Musiktherapie auf dem Siegeszug
Diese Schieflage wird den Siegeszug der Musiktherapie aber nicht aufhalten: „Ich habe bis zu zehn Klienten pro Woche. Manche bleiben zwei Jahre bei mir, andere kommen nur zu zwei Sitzungen, weil die Therapie eben nicht krankenkassenfähig ist“, sagt Konny Hanrath-Elsen. „Ich schätze, es wird noch über zwanzig Jahre lang dauern, bis diese Art von Therapie medizinisch ernst genommen wird.“ Und sie liefert auch die übliche wie skandalöse Begründung: Die Pharmaindustrien fürchten durch die Etablierung der Musiktherapie als „kassenfähige medizinische Behandlung“ und den Wegfall von verschreibungspflichtigen Medikamenten Einnahmeverluste in Millionenhöhe.
„Ich hatte einen Jungen mit der Diagnose ADH-Syndrom in Therapie, der mit Pharmazeutika behandelt werden sollte. Doch im Gespräch mit dem Kleinen habe ich herausgefunden, dass sein Problem ein ganz anderes ist: Er hatte Angst, seine Eltern könnten sich trennen und wackelte in der Schule vor Aufregung auf seinem Stuhl herum. Er konnte sich nicht konzentrieren, weil er immerzu mit diese Angst beschäftigt war.“ Dieser Junge brauchte keine Tabletten; er brauchte lediglich einen Menschen, der ihm half, diese Angst in den Griff zu bekommen.

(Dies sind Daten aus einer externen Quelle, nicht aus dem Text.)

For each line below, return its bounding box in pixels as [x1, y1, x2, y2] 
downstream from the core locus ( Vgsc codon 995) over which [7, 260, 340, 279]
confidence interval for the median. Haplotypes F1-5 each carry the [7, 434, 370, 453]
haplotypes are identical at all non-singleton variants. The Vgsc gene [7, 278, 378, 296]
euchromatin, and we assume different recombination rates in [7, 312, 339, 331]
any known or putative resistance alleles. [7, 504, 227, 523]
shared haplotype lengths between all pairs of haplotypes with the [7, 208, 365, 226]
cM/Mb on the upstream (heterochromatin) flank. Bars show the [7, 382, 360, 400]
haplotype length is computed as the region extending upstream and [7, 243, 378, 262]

Musik als Medium der Gefühle
Konny Hanrath-Elsen versucht ihren Klienten mithilfe von Musik ein tieferes Bewusstsein und vor allem Akzeptanz von negativen Erfahrungen zu vermitteln. Die Instrumente dienen dabei als Medium der Gefühle, die mit Worten nicht beschrieben werden können – sei es aus Angst oder aus Ungeübtheit. Die Instrumente verschaffen eine Art Distanz und erleichtern den Gefühlsausdruck. Spielt der Klient selbst das Instrument, spricht man von aktiver Musiktherapie. Bei der passiven Musiktherapie reagiert er auf die Musik, indem er beispielsweise ein Bild malt. So oder so geht es darum, seinen Gefühlen freien Lauf zu lassen, anstatt sie still herunterzuschlucken. Konny Hanrath-Elsen unterstützt diesen Prozess, indem sie genauer danach fragt, wie es im Inneren ihres Gegenübers aussieht. Können Ängste oder Wut mal nicht in Worte gefasst werden, so klimpert man entweder traurig ein paar Tonfolgen leise auf dem Klavier, oder schlägt wütend gegen eine Trommel – Hauptsache die innere Verfassung bekommt eine Stimme und wird erhört.

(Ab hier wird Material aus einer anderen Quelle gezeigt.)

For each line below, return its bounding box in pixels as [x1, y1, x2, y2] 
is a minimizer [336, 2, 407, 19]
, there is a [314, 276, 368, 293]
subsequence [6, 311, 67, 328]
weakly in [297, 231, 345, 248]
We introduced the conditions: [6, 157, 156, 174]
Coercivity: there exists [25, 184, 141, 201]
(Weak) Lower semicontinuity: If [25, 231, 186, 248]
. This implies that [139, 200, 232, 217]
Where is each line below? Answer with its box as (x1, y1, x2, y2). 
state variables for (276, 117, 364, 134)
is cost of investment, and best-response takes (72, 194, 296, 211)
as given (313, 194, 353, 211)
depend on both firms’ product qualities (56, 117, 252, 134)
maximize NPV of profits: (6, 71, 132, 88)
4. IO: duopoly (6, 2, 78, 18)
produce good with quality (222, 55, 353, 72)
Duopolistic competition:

Auch Susanne fällt es schwer, von ihrem Vater zu erzählen. Sie weiß nicht recht, ihre Gefühle in Worten auszudrücken. Vielleicht gibt es auch gar keine Worte für das, was der neunzehnjährigen Studentin auf der Seele sitzt. So wie es für viele Empfindungen und Erlebnisse einfach keine Worte gibt. Aber mit der Musik finden ihre Wut und ihre Trauer doch noch einen Weg nach draußen.